> **Exercise description**: The answer is the full set of records, given again exactly and without images.

[Dataset items]
* * * *

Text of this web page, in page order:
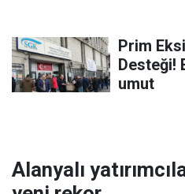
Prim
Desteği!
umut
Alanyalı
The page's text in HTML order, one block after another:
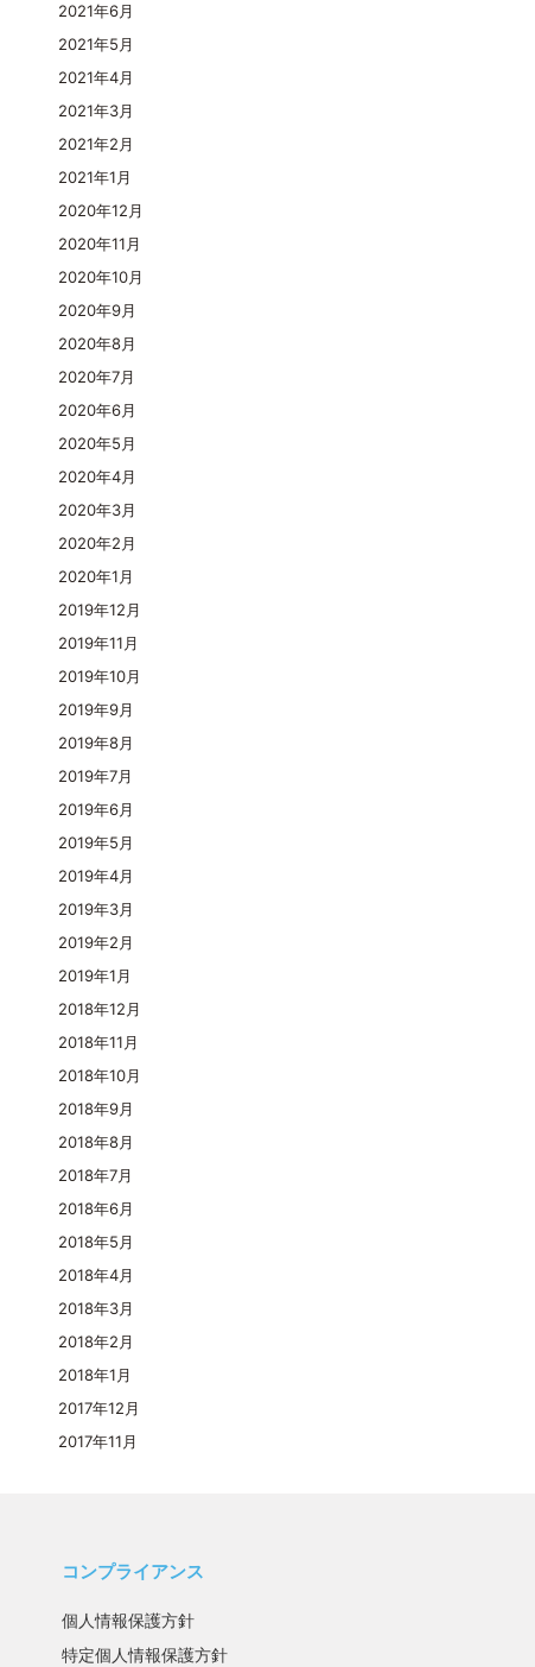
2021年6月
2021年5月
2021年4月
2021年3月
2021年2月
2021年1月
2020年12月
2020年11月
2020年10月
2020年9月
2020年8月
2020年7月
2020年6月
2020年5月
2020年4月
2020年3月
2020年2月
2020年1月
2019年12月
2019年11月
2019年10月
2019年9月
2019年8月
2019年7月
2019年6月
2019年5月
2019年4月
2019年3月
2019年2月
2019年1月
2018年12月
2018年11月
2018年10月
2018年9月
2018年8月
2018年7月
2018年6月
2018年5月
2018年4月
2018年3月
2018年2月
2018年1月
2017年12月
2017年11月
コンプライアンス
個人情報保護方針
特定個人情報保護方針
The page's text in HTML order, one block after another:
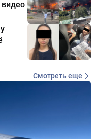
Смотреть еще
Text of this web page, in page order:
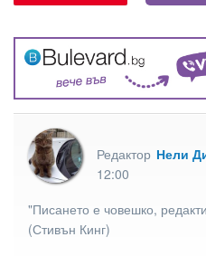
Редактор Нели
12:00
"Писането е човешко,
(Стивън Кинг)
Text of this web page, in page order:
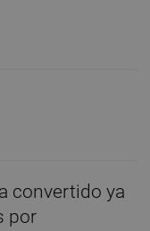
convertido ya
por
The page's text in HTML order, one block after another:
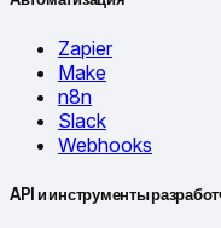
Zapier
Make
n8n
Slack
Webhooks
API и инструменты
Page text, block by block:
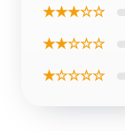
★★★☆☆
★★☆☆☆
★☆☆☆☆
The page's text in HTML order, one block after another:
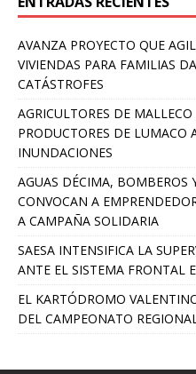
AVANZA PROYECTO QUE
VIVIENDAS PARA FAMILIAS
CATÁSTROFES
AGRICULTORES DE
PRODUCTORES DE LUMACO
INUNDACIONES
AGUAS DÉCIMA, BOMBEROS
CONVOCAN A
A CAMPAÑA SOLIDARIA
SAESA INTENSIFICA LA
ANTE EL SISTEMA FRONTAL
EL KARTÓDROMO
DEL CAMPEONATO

* * * *

> **Solution to this exercise**:
Text of this web page, in page order:
Prim
Desteği!
umut
Alanyalı
The page's text in HTML order, one block after another:
2021年6月
2021年5月
2021年4月
2021年3月
2021年2月
2021年1月
2020年12月
2020年11月
2020年10月
2020年9月
2020年8月
2020年7月
2020年6月
2020年5月
2020年4月
2020年3月
2020年2月
2020年1月
2019年12月
2019年11月
2019年10月
2019年9月
2019年8月
2019年7月
2019年6月
2019年5月
2019年4月
2019年3月
2019年2月
2019年1月
2018年12月
2018年11月
2018年10月
2018年9月
2018年8月
2018年7月
2018年6月
2018年5月
2018年4月
2018年3月
2018年2月
2018年1月
2017年12月
2017年11月
コンプライアンス
個人情報保護方針
特定個人情報保護方針
The page's text in HTML order, one block after another:
Смотреть еще
Text of this web page, in page order:
Редактор Нели
12:00
"Писането е човешко,
(Стивън Кинг)
Text of this web page, in page order:
convertido ya
por
The page's text in HTML order, one block after another:
Zapier
Make
n8n
Slack
Webhooks
API и инструменты
Page text, block by block:
★★★☆☆
★★☆☆☆
★☆☆☆☆
The page's text in HTML order, one block after another:
AVANZA PROYECTO QUE
VIVIENDAS PARA FAMILIAS
CATÁSTROFES
AGRICULTORES DE
PRODUCTORES DE LUMACO
INUNDACIONES
AGUAS DÉCIMA, BOMBEROS
CONVOCAN A
A CAMPAÑA SOLIDARIA
SAESA INTENSIFICA LA
ANTE EL SISTEMA FRONTAL
EL KARTÓDROMO
DEL CAMPEONATO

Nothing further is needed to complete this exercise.